Assigned task - Could you copy every line of the data that contains the word "different"?
Dataset content START
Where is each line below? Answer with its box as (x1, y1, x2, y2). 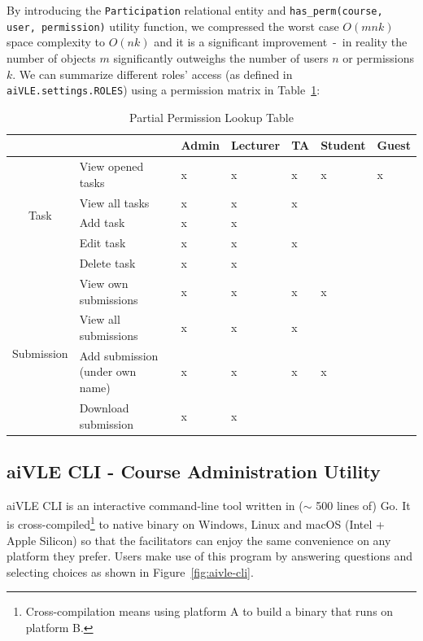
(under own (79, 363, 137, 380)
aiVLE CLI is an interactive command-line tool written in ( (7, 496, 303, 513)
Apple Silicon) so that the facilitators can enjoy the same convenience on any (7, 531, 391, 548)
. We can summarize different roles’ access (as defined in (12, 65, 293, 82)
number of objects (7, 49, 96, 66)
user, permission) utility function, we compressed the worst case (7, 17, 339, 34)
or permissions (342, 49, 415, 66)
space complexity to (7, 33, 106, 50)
Dataset content END
Dataset content START
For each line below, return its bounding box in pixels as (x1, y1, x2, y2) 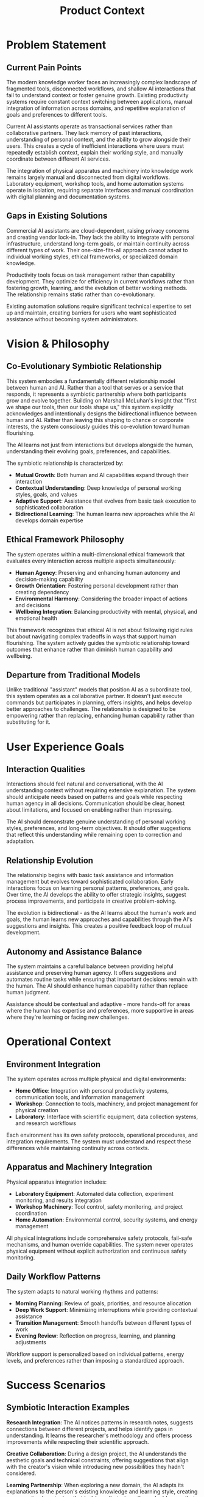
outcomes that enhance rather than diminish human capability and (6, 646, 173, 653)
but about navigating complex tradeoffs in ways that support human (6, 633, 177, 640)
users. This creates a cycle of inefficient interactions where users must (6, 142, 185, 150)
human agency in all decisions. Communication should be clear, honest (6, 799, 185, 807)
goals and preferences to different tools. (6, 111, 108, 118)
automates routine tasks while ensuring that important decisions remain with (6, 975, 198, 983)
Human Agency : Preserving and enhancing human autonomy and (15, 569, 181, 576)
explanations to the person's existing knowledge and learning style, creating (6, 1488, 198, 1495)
Dataset content END
Response to this task -
. We can summarize different roles’ access (as defined in (12, 65, 293, 82)
goals and preferences to different tools. (6, 111, 108, 118)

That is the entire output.